┌─ Provided entries

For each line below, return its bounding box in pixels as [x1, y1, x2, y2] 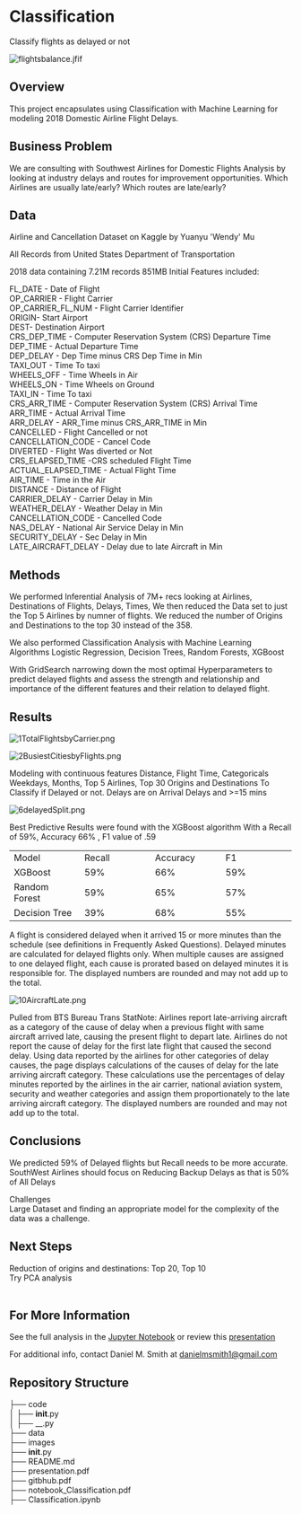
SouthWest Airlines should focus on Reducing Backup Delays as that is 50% [9, 1166, 289, 1177]
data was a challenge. [9, 1212, 90, 1223]
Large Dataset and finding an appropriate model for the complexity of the [9, 1203, 279, 1214]
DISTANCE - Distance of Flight [9, 484, 122, 495]
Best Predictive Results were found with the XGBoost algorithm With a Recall [9, 822, 292, 832]
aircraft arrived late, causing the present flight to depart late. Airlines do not [9, 1031, 288, 1042]
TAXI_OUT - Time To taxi [9, 360, 100, 371]
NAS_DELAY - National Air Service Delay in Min [9, 523, 184, 533]

└─

Beginning at the line that holds "Best Predictive Results", write out word for word each line through the end of the records.

**Response to this task:**
Best Predictive Results were found with the XGBoost algorithm With a Recall [9, 822, 292, 832]
aircraft arrived late, causing the present flight to depart late. Airlines do not [9, 1031, 288, 1042]
TAXI_OUT - Time To taxi [9, 360, 100, 371]
NAS_DELAY - National Air Service Delay in Min [9, 523, 184, 533]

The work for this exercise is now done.